Waste to Energy
Waste-to-energy (WTE) plants burn municipal solid waste (MSW), which is trash, to produce steam in a boiler, and the steam is used to power an electric generator turbine. MSW is a mixture of energy-rich materials such as paper, plastics, yard waste, and products made from wood, etc.
WTE is a process that involves converting various types of solid waste materials into usable energy, typically in the form of electricity and heat. This approach helps address two key issues: the disposal of waste and the generation of renewable energy.
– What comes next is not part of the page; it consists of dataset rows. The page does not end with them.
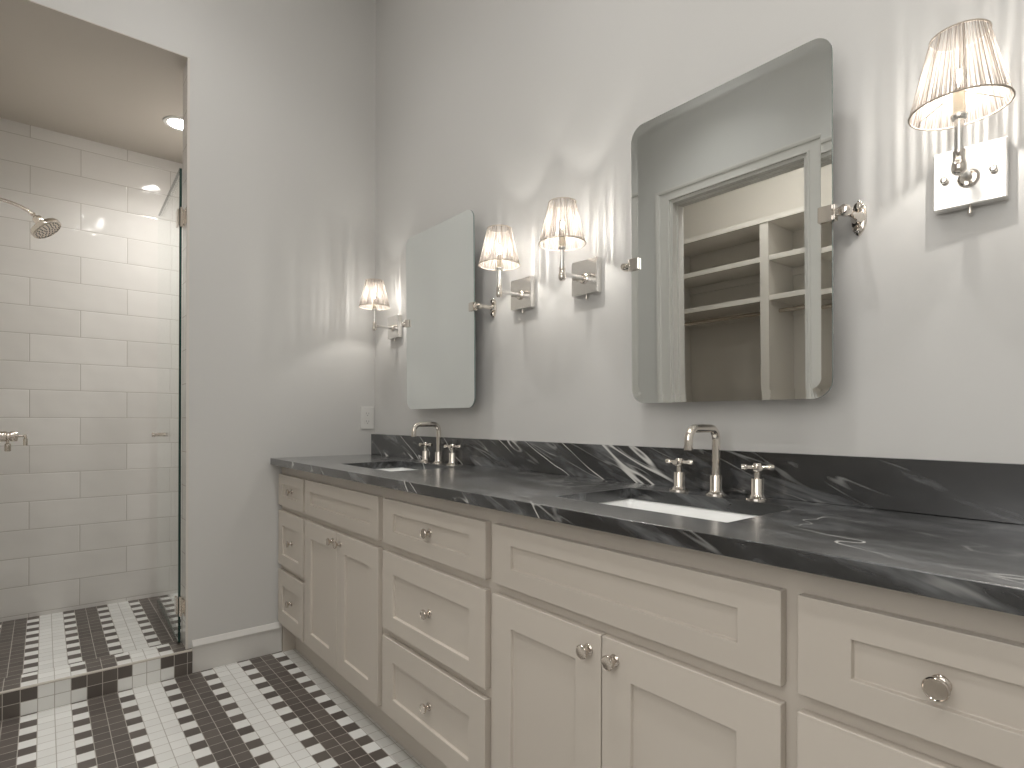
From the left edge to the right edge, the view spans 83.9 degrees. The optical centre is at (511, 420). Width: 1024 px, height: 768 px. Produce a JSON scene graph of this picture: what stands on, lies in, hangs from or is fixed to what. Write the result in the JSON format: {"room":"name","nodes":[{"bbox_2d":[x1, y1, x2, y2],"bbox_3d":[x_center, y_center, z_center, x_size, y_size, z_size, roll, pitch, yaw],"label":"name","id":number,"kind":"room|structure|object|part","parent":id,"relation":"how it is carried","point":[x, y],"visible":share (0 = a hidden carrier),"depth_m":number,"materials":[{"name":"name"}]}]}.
{"room":"bathroom","nodes":[
{"label":"bathroom","id":0,"kind":"room"},
{"bbox_2d":[0,593,180,678],"bbox_3d":[-1.998,1.093,2.802,1.020,0.090,1.055,0,0,-39],"label":"floor","id":1,"kind":"structure","parent":0,"point":[43,642],"depth_m":2.78,"materials":[{"name":"tile"}]},
{"bbox_2d":[0,118,182,621],"bbox_3d":[-2.360,-0.253,3.248,1.220,2.781,0.100,0,0,-39],"label":"wall","id":2,"kind":"structure","parent":0,"point":[89,309],"depth_m":3.17,"materials":[{"name":"tile"}]},
{"bbox_2d":[0,8,182,163],"bbox_3d":[-1.987,-1.603,2.800,1.020,0.080,1.060,0,0,-39],"label":"ceiling","id":3,"kind":"structure","parent":0,"point":[52,78],"depth_m":2.69,"materials":[{"name":"beige paint"}]},
{"bbox_2d":[163,116,182,130],"bbox_3d":[-1.748,-1.559,2.998,0.156,0.006,0.156,0,0,-39],"label":"recessed light","id":4,"kind":"object","parent":3,"relation":"in","point":[174,122],"visible":0.59,"depth_m":2.98,"materials":[{"name":"white plastic"}]},
{"bbox_2d":[31,0,375,648],"bbox_3d":[-1.648,-0.635,2.321,2.300,3.450,0.115,0,0,-39],"label":"wall","id":5,"kind":"structure","parent":0,"point":[283,92],"depth_m":2.66,"materials":[{"name":"grey paint"}]},
{"bbox_2d":[0,0,189,69],"bbox_3d":[-1.710,-1.564,2.268,0.732,0.004,0.115,0,0,-39],"label":"trim","id":6,"kind":"structure","parent":5,"relation":"attached to","point":[28,8],"depth_m":2.29,"materials":[{"name":"beige paint"}]},
{"bbox_2d":[0,651,191,720],"bbox_3d":[-1.716,1.039,2.261,0.767,0.100,0.139,0,0,-39],"label":"shower curb","id":7,"kind":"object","parent":5,"relation":"attached to","point":[18,703],"depth_m":2.23,"materials":[{"name":"tile"}]},
{"bbox_2d":[0,641,191,691],"bbox_3d":[-1.718,0.987,2.264,0.767,0.004,0.131,0,0,-39],"label":"trim","id":8,"kind":"structure","parent":5,"relation":"attached to","point":[18,681],"depth_m":2.28,"materials":[{"name":"tile"}]},
{"bbox_2d":[0,649,192,694],"bbox_3d":[-1.675,0.990,2.211,0.767,0.011,0.011,0,0,-39],"label":"trim","id":9,"kind":"structure","parent":5,"relation":"attached to","point":[189,650],"depth_m":2.23,"materials":[{"name":"beige tile"}]},
{"bbox_2d":[152,168,186,641],"bbox_3d":[-1.668,-0.049,2.767,0.072,2.113,0.803,0,0,-38],"label":"shower door","id":10,"kind":"structure","parent":5,"relation":"attached to","point":[181,214],"depth_m":2.50,"materials":[{"name":"clear glass"}]},
{"bbox_3d":[-1.879,0.077,3.036,0.072,0.023,0.023,0,0,-38],"label":"handle","id":11,"kind":"part","parent":10,"relation":"part of","materials":[{"name":"silver metal"}]},
{"bbox_3d":[-1.431,0.814,2.482,0.010,0.070,0.058,0,0,-38],"label":"wall plate","id":12,"kind":"part","parent":10,"relation":"part of","materials":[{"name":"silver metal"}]},
{"bbox_3d":[-1.425,-0.889,2.482,0.010,0.070,0.058,0,0,-38],"label":"wall plate","id":13,"kind":"part","parent":10,"relation":"part of","materials":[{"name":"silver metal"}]},
{"bbox_2d":[181,62,186,646],"bbox_3d":[-1.436,-0.287,2.501,0.006,2.548,0.114,0,0,-39],"label":"trim","id":14,"kind":"structure","parent":5,"relation":"attached to","point":[184,197],"depth_m":2.50,"materials":[{"name":"tile"}]},
{"bbox_2d":[185,58,189,648],"bbox_3d":[-1.399,-0.287,2.455,0.009,2.548,0.005,0,0,-39],"label":"trim","id":15,"kind":"structure","parent":5,"relation":"attached to","point":[188,59],"depth_m":2.45,"materials":[{"name":"silver metal"}]},
{"bbox_2d":[192,622,281,672],"bbox_3d":[-1.236,1.022,2.577,0.374,0.137,0.020,0,0,-39],"label":"baseboard","id":16,"kind":"structure","parent":5,"relation":"attached to","point":[214,651],"depth_m":2.57,"materials":[{"name":"grey paint"}]},
{"bbox_2d":[361,407,373,428],"bbox_3d":[-0.757,-0.012,2.976,0.072,0.116,0.008,0,0,-39],"label":"wall outlet","id":17,"kind":"object","parent":5,"relation":"attached to","point":[367,413],"visible":1,"depth_m":2.97,"materials":[{"name":"white plastic"}]},
{"bbox_2d":[364,411,370,416],"bbox_3d":[-0.755,-0.033,2.974,0.033,0.029,0.002,0,0,-39],"label":"socket","id":18,"kind":"object","parent":17,"relation":"attached to","point":[366,413],"depth_m":2.97,"materials":[{"name":"grey plastic"}]},
{"bbox_2d":[364,419,370,424],"bbox_3d":[-0.755,0.008,2.974,0.033,0.029,0.002,0,0,-39],"label":"socket","id":19,"kind":"object","parent":17,"relation":"attached to","point":[366,421],"depth_m":2.97,"materials":[{"name":"grey plastic"}]},
{"bbox_2d":[0,649,424,767],"bbox_3d":[-0.393,1.119,0.695,2.420,0.050,4.000,0,0,-39],"label":"floor","id":20,"kind":"structure","parent":0,"point":[274,710],"depth_m":2.02,"materials":[{"name":"tile"}]},
{"bbox_2d":[278,467,1023,767],"bbox_3d":[-0.048,0.654,1.771,0.518,0.883,2.770,0,0,-39],"label":"vanity cabinet","id":21,"kind":"object","parent":20,"relation":"on","point":[473,636],"visible":1,"depth_m":1.12,"materials":[{"name":"beige paint"}]},
{"bbox_3d":[-1.001,0.826,2.553,0.024,0.029,0.029,0,0,-39],"label":"knob","id":22,"kind":"part","parent":21,"relation":"part of","materials":[{"name":"silver metal"}]},
{"bbox_3d":[-1.000,0.555,2.553,0.024,0.029,0.029,0,0,-39],"label":"knob","id":23,"kind":"part","parent":21,"relation":"part of","materials":[{"name":"silver metal"}]},
{"bbox_3d":[-0.999,0.323,2.553,0.024,0.029,0.029,0,0,-39],"label":"knob","id":24,"kind":"part","parent":21,"relation":"part of","materials":[{"name":"silver metal"}]},
{"bbox_3d":[-0.991,0.822,2.561,0.019,0.248,0.327,0,0,-39],"label":"drawer","id":25,"kind":"part","parent":21,"relation":"part of","materials":[{"name":"beige paint"}]},
{"bbox_3d":[-0.990,0.547,2.561,0.019,0.250,0.327,0,0,-39],"label":"drawer","id":26,"kind":"part","parent":21,"relation":"part of","materials":[{"name":"beige paint"}]},
{"bbox_3d":[-0.989,0.324,2.561,0.019,0.145,0.327,0,0,-39],"label":"drawer","id":27,"kind":"part","parent":21,"relation":"part of","materials":[{"name":"beige paint"}]},
{"bbox_3d":[-0.764,0.685,2.287,0.019,0.523,0.339,0,0,-39],"label":"door","id":28,"kind":"part","parent":21,"relation":"part of","materials":[{"name":"beige paint"}]},
{"bbox_3d":[-0.693,0.462,2.167,0.024,0.029,0.029,0,0,-39],"label":"knob","id":29,"kind":"part","parent":21,"relation":"part of","materials":[{"name":"silver metal"}]},
{"bbox_3d":[-0.649,0.462,2.115,0.024,0.029,0.029,0,0,-39],"label":"knob","id":30,"kind":"part","parent":21,"relation":"part of","materials":[{"name":"silver metal"}]},
{"bbox_3d":[-0.653,0.325,2.153,0.019,0.145,0.684,0,0,-39],"label":"false drawer","id":31,"kind":"part","parent":21,"relation":"part of","materials":[{"name":"beige paint"}]},
{"bbox_3d":[-0.546,0.686,2.021,0.019,0.523,0.342,0,0,-39],"label":"door","id":32,"kind":"part","parent":21,"relation":"part of","materials":[{"name":"beige paint"}]},
{"bbox_3d":[-0.249,0.828,1.639,0.024,0.029,0.029,0,0,-39],"label":"knob","id":33,"kind":"part","parent":21,"relation":"part of","materials":[{"name":"silver metal"}]},
{"bbox_3d":[-0.248,0.558,1.639,0.024,0.029,0.029,0,0,-39],"label":"knob","id":34,"kind":"part","parent":21,"relation":"part of","materials":[{"name":"silver metal"}]},
{"bbox_3d":[-0.247,0.326,1.639,0.024,0.029,0.029,0,0,-39],"label":"knob","id":35,"kind":"part","parent":21,"relation":"part of","materials":[{"name":"silver metal"}]},
{"bbox_3d":[-0.239,0.824,1.648,0.019,0.248,0.560,0,0,-39],"label":"drawer","id":36,"kind":"part","parent":21,"relation":"part of","materials":[{"name":"beige paint"}]},
{"bbox_3d":[-0.238,0.550,1.648,0.019,0.250,0.560,0,0,-39],"label":"drawer","id":37,"kind":"part","parent":21,"relation":"part of","materials":[{"name":"beige paint"}]},
{"bbox_3d":[-0.237,0.326,1.648,0.019,0.145,0.560,0,0,-39],"label":"drawer","id":38,"kind":"part","parent":21,"relation":"part of","materials":[{"name":"beige paint"}]},
{"bbox_3d":[0.070,0.688,1.272,0.019,0.523,0.354,0,0,-39],"label":"door","id":39,"kind":"part","parent":21,"relation":"part of","materials":[{"name":"beige paint"}]},
{"bbox_3d":[0.146,0.465,1.147,0.024,0.029,0.029,0,0,-39],"label":"knob","id":40,"kind":"part","parent":21,"relation":"part of","materials":[{"name":"silver metal"}]},
{"bbox_3d":[0.190,0.465,1.095,0.024,0.029,0.029,0,0,-39],"label":"knob","id":41,"kind":"part","parent":21,"relation":"part of","materials":[{"name":"silver metal"}]},
{"bbox_3d":[0.185,0.328,1.135,0.019,0.145,0.710,0,0,-39],"label":"false drawer","id":42,"kind":"part","parent":21,"relation":"part of","materials":[{"name":"beige paint"}]},
{"bbox_2d":[270,454,1023,615],"bbox_3d":[-0.046,0.196,1.764,0.528,0.030,2.784,0,0,-39],"label":"countertop","id":43,"kind":"structure","parent":21,"relation":"on","point":[977,563],"depth_m":0.98,"materials":[{"name":"black stone"}]},
{"bbox_2d":[378,467,416,470],"bbox_3d":[-0.457,0.285,2.263,0.334,0.150,0.492,0,0,-39],"label":"sink","id":44,"kind":"object","parent":43,"relation":"in","point":[401,468],"visible":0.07,"depth_m":2.50,"materials":[{"name":"white ceramic"}]},
{"bbox_2d":[411,422,460,464],"bbox_3d":[-0.345,0.093,2.358,0.165,0.173,0.278,0,0,-39],"label":"faucet","id":45,"kind":"object","parent":43,"relation":"on","point":[425,454],"visible":0.99,"depth_m":2.37,"materials":[{"name":"silver metal"}]},
{"bbox_3d":[-0.353,0.079,2.348,0.139,0.143,0.022,0,0,-39],"label":"spout","id":46,"kind":"part","parent":45,"relation":"part of","materials":[{"name":"silver metal"}]},
{"bbox_3d":[-0.374,0.137,2.467,0.052,0.085,0.052,0,0,-39],"label":"handle","id":47,"kind":"part","parent":45,"relation":"part of","materials":[{"name":"silver metal"}]},
{"bbox_3d":[-0.308,0.156,2.386,0.050,0.049,0.050,0,0,-39],"label":"spout","id":48,"kind":"part","parent":45,"relation":"part of","materials":[{"name":"silver metal"}]},
{"bbox_3d":[-0.241,0.138,2.305,0.052,0.085,0.052,0,0,-39],"label":"handle","id":49,"kind":"part","parent":45,"relation":"part of","materials":[{"name":"silver metal"}]},
{"bbox_2d":[601,499,755,522],"bbox_3d":[0.353,0.288,1.279,0.334,0.150,0.492,0,0,-39],"label":"sink","id":50,"kind":"object","parent":43,"relation":"in","point":[715,515],"visible":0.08,"depth_m":1.42,"materials":[{"name":"white ceramic"}]},
{"bbox_2d":[665,424,773,500],"bbox_3d":[0.465,0.096,1.373,0.165,0.173,0.278,0,0,-39],"label":"faucet","id":51,"kind":"object","parent":43,"relation":"on","point":[757,483],"visible":1,"depth_m":1.39,"materials":[{"name":"silver metal"}]},
{"bbox_3d":[0.435,0.140,1.483,0.052,0.085,0.052,0,0,-39],"label":"handle","id":52,"kind":"part","parent":51,"relation":"part of","materials":[{"name":"silver metal"}]},
{"bbox_3d":[0.456,0.081,1.364,0.139,0.143,0.022,0,0,-39],"label":"spout","id":53,"kind":"part","parent":51,"relation":"part of","materials":[{"name":"silver metal"}]},
{"bbox_3d":[0.502,0.158,1.402,0.050,0.049,0.050,0,0,-39],"label":"spout","id":54,"kind":"part","parent":51,"relation":"part of","materials":[{"name":"silver metal"}]},
{"bbox_3d":[0.569,0.141,1.321,0.052,0.085,0.052,0,0,-39],"label":"handle","id":55,"kind":"part","parent":51,"relation":"part of","materials":[{"name":"silver metal"}]},
{"bbox_3d":[0.297,0.689,0.997,0.019,0.523,0.354,0,0,-39],"label":"door","id":56,"kind":"part","parent":21,"relation":"part of","materials":[{"name":"beige paint"}]},
{"bbox_3d":[0.534,0.553,0.710,0.019,0.250,0.342,0,0,-39],"label":"drawer","id":57,"kind":"part","parent":21,"relation":"part of","materials":[{"name":"beige paint"}]},
{"bbox_3d":[0.535,0.329,0.710,0.019,0.145,0.342,0,0,-39],"label":"drawer","id":58,"kind":"part","parent":21,"relation":"part of","materials":[{"name":"beige paint"}]},
{"bbox_3d":[0.525,0.329,0.701,0.024,0.029,0.029,0,0,-39],"label":"knob","id":59,"kind":"part","parent":21,"relation":"part of","materials":[{"name":"silver metal"}]},
{"bbox_2d":[375,0,1023,463],"bbox_3d":[0.587,-0.628,1.509,0.120,3.450,4.020,0,0,-39],"label":"wall","id":60,"kind":"structure","parent":0,"point":[497,110],"depth_m":1.65,"materials":[{"name":"grey paint"}]},
{"bbox_2d":[359,278,401,340],"bbox_3d":[-0.645,-0.531,2.758,0.194,0.283,0.147,0,0,-39],"label":"wall sconce","id":61,"kind":"object","parent":60,"relation":"attached to","point":[379,298],"visible":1,"depth_m":2.74,"materials":[{"name":"white fabric"}]},
{"bbox_3d":[-0.662,-0.608,2.743,0.144,0.126,0.144,0,0,-39],"label":"lamp shade","id":62,"kind":"part","parent":61,"relation":"part of","materials":[{"name":"fabric"}]},
{"bbox_3d":[-0.663,-0.505,2.743,0.025,0.064,0.025,0,0,-39],"label":"stem","id":63,"kind":"part","parent":61,"relation":"part of","materials":[{"name":"silver metal"}]},
{"bbox_3d":[-0.628,-0.453,2.772,0.090,0.014,0.014,0,0,-39],"label":"arm","id":64,"kind":"part","parent":61,"relation":"part of","materials":[{"name":"silver metal"}]},
{"bbox_2d":[401,210,496,408],"bbox_3d":[-0.286,-0.432,2.402,0.092,0.766,0.601,0,0,-39],"label":"mirror","id":65,"kind":"object","parent":60,"relation":"attached to","point":[441,306],"visible":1,"depth_m":2.35,"materials":[{"name":"silver glass"}]},
{"bbox_3d":[-0.106,-0.435,2.179,0.085,0.028,0.028,0,0,-39],"label":"post","id":66,"kind":"part","parent":65,"relation":"part of","materials":[{"name":"silver metal"}]},
{"bbox_2d":[478,224,534,312],"bbox_3d":[-0.027,-0.529,2.007,0.194,0.283,0.147,0,0,-39],"label":"wall sconce","id":67,"kind":"object","parent":60,"relation":"attached to","point":[522,292],"visible":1,"depth_m":2.01,"materials":[{"name":"white fabric"}]},
{"bbox_3d":[-0.044,-0.606,1.992,0.144,0.126,0.144,0,0,-39],"label":"lamp shade","id":68,"kind":"part","parent":67,"relation":"part of","materials":[{"name":"fabric"}]},
{"bbox_3d":[-0.045,-0.503,1.992,0.025,0.064,0.025,0,0,-39],"label":"stem","id":69,"kind":"part","parent":67,"relation":"part of","materials":[{"name":"silver metal"}]},
{"bbox_2d":[497,254,501,266],"bbox_3d":[-0.044,-0.556,1.992,0.017,0.043,0.017,0,0,-39],"label":"bulb","id":70,"kind":"object","parent":67,"relation":"attached to","point":[499,262],"depth_m":1.98,"materials":[{"name":"beige"}]},
{"bbox_3d":[-0.010,-0.451,2.021,0.090,0.014,0.014,0,0,-39],"label":"arm","id":71,"kind":"part","parent":67,"relation":"part of","materials":[{"name":"silver metal"}]},
{"bbox_2d":[538,197,601,298],"bbox_3d":[0.172,-0.528,1.765,0.194,0.283,0.147,0,0,-39],"label":"wall sconce","id":72,"kind":"object","parent":60,"relation":"attached to","point":[586,275],"visible":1,"depth_m":1.77,"materials":[{"name":"white fabric"}]},
{"bbox_3d":[0.154,-0.502,1.750,0.025,0.064,0.025,0,0,-39],"label":"stem","id":73,"kind":"part","parent":72,"relation":"part of","materials":[{"name":"silver metal"}]},
{"bbox_2d":[559,232,564,245],"bbox_3d":[0.154,-0.556,1.750,0.017,0.043,0.017,0,0,-39],"label":"bulb","id":74,"kind":"object","parent":72,"relation":"attached to","point":[561,239],"depth_m":1.74,"materials":[{"name":"beige"}]},
{"bbox_3d":[0.155,-0.605,1.750,0.144,0.126,0.144,0,0,-39],"label":"lamp shade","id":75,"kind":"part","parent":72,"relation":"part of","materials":[{"name":"fabric"}]},
{"bbox_3d":[0.189,-0.450,1.779,0.090,0.014,0.014,0,0,-39],"label":"arm","id":76,"kind":"part","parent":72,"relation":"part of","materials":[{"name":"silver metal"}]},
{"bbox_2d":[371,434,1023,524],"bbox_3d":[0.151,0.128,1.925,0.020,0.106,2.784,0,0,-39],"label":"backsplash","id":77,"kind":"structure","parent":60,"relation":"attached to","point":[986,491],"depth_m":1.31,"materials":[{"name":"black stone"}]},
{"bbox_2d":[621,38,866,402],"bbox_3d":[0.528,-0.429,1.413,0.092,0.766,0.601,0,0,-39],"label":"mirror","id":78,"kind":"object","parent":60,"relation":"attached to","point":[733,210],"visible":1,"depth_m":1.34,"materials":[{"name":"silver glass"}]},
{"bbox_3d":[0.344,-0.434,1.632,0.085,0.028,0.028,0,0,-39],"label":"post","id":79,"kind":"part","parent":78,"relation":"part of","materials":[{"name":"silver metal"}]},
{"bbox_3d":[0.707,-0.432,1.190,0.085,0.028,0.028,0,0,-39],"label":"post","id":80,"kind":"part","parent":78,"relation":"part of","materials":[{"name":"silver metal"}]},
{"bbox_2d":[908,18,1015,214],"bbox_3d":[0.793,-0.526,1.004,0.194,0.283,0.147,0,0,-43],"label":"wall sconce","id":81,"kind":"object","parent":60,"relation":"attached to","point":[975,175],"visible":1,"depth_m":1.01,"materials":[{"name":"white fabric"}]},
{"bbox_3d":[0.776,-0.500,0.988,0.025,0.064,0.025,0,0,-43],"label":"stem","id":82,"kind":"part","parent":81,"relation":"part of","materials":[{"name":"silver metal"}]},
{"bbox_2d":[953,87,965,113],"bbox_3d":[0.776,-0.554,0.988,0.017,0.043,0.017,0,0,-43],"label":"bulb","id":83,"kind":"object","parent":81,"relation":"attached to","point":[959,98],"depth_m":0.98,"materials":[{"name":"beige"}]},
{"bbox_3d":[0.777,-0.603,0.988,0.144,0.126,0.144,0,0,-43],"label":"lamp shade","id":84,"kind":"part","parent":81,"relation":"part of","materials":[{"name":"fabric"}]},
{"bbox_3d":[0.809,-0.448,1.020,0.090,0.014,0.014,0,0,-43],"label":"arm","id":85,"kind":"part","parent":81,"relation":"part of","materials":[{"name":"silver metal"}]},
{"bbox_3d":[0.855,-0.392,1.063,0.008,0.015,0.008,0,0,-43],"label":"switch knob","id":86,"kind":"part","parent":81,"relation":"part of","materials":[{"name":"silver metal"}]},
{"bbox_3d":[-2.424,-0.254,2.445,0.100,2.781,1.060,0,0,-39],"label":"wall","id":87,"kind":"structure","parent":0,"visible":0},
{"bbox_2d":[0,431,27,450],"bbox_3d":[-2.275,0.075,2.510,0.213,0.127,0.120,0,0,-39],"label":"shower valve","id":88,"kind":"object","parent":87,"relation":"attached to","point":[4,435],"visible":1,"depth_m":2.53,"materials":[{"name":"silver metal"}]},
{"bbox_3d":[-2.245,0.115,2.535,0.023,0.048,0.022,0,0,-39],"label":"lever handle","id":89,"kind":"part","parent":88,"relation":"part of","materials":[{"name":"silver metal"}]},
{"bbox_3d":[-2.206,0.089,2.567,0.035,0.053,0.019,0,0,-39],"label":"lever handle","id":90,"kind":"part","parent":88,"relation":"part of","materials":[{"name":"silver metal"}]},
{"bbox_2d":[0,198,60,238],"bbox_3d":[-2.215,-0.915,2.534,0.330,0.170,0.126,0,0,-39],"label":"shower fixture","id":91,"kind":"object","parent":87,"relation":"attached to","point":[42,228],"visible":1,"depth_m":2.58,"materials":[{"name":"silver metal"}]},
{"bbox_3d":[-2.264,-0.959,2.517,0.229,0.053,0.015,0,0,-39],"label":"arm","id":92,"kind":"part","parent":91,"relation":"part of","materials":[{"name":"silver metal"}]}
]}
Mass burn facilities are the most common type of WTE combustion facility in the world. The waste used to fuel the mass burn facility may or may not be sorted before it enters the combustion chamber. Many advanced facilities separate the waste on the front end to save recyclable products, but this is not required and adds significant cost to the process without any significant environmental benefits.
Here's how waste to energy works:
1. Collection and Preparation
Municipal solid waste (MSW), which includes household and industrial waste, is collected and sorted to remove recyclable materials like paper, glass, and plastics. The remaining waste, often called "residual waste" or "non-recyclable waste," is used for the waste-to-energy process.
At a typical mass burn combustion facility, waste collection vehicles are weighed at a scale house and monitored for safety, prior to unloading on the tipping floor (the area within a facility where receiving activities, including unloading, loading, and limited sorting occur). Once unloaded on the tipping floor, the waste is inspected for non-processable materials prior to being placed in a trash storage bunker, also known as the pit. The waste delivery area incorporates numerous bays for unloading to receive multiple vehicle deliveries at a time. These bays can be designated for specific waste delivery streams, including MSW, vegetative debris and tires. The tipping floor and storage bunker is maintained at negative pressure during operation of the boilers, which mitigates odors outside of the facility as combustion air is drawn in through ducts above the waste pit and used in the combustion process.
The heat released from burning converts water to steam inside the boiler tubes. The steam is then passed through a superheater prior to being sent to a turbine generator which produces electricity. Bottom ash from the boiler grate is collected by conveyors and transported to metals separation equipment for removal of recyclable metals; and the bottom ash is stored where it can be sold as aggregate. Combustion gases pass through the boiler sections and are used to preheat boiler feedwater in the economizer.
An overhead crane with a grapple mixes the waste and then lifts it into a feed chute prior to entering the combustion chamber of the boiler to be burned. From the feed chute, a hydraulic ram feeds waste onto a stoker grate. A typical grate system uses automatic combustion controls to manage the ram feeders, grate activity, and the supply of under and over fire combustion air.
The residual waste is burned in a controlled environment. During combustion, the waste materials are heated to high temperatures, causing them to break down and release energy in the form of heat.
3. Energy Recovery
The heat generated from the combustion process is used to produce steam from water. The high-pressure steam is then used to turn a turbine connected to a generator, producing electricity. This electricity can be fed into the power grid for use by homes and businesses.
4. Emissions Control
The cooled gases exiting the boiler enter the Air Quality Control System. Powder activated carbon is injected into the flue gas exiting the economizer to remove mercury and organic compounds. Afterward, using lime slurry or dry lime hydrate, the dry scrubber neutralizes any acid forming gases, such as sulfur oxides and hydrogen chloride. A high-efficiency baghouse filtering system captures particulates. As the gas stream travels through these filters, more than 99% of particulate matter is removed. Waste-to-energy facilities are equipped with advanced air pollution control systems to minimize the release of harmful emissions, such as particulate matter and gases, which can be a concern when burning waste. These facilities must meet stringent environmental standards.
5. Residue Management
After combustion, there is typically a residue, often called "bottom ash" and "fly ash," that remains. Captured fly ash particles fall into hoppers and are either transported by an enclosed conveyor system to the fly ash silo or combined with the bottom ash. These residue materials are carefully managed and can be used in construction materials or disposed of safely in landfills.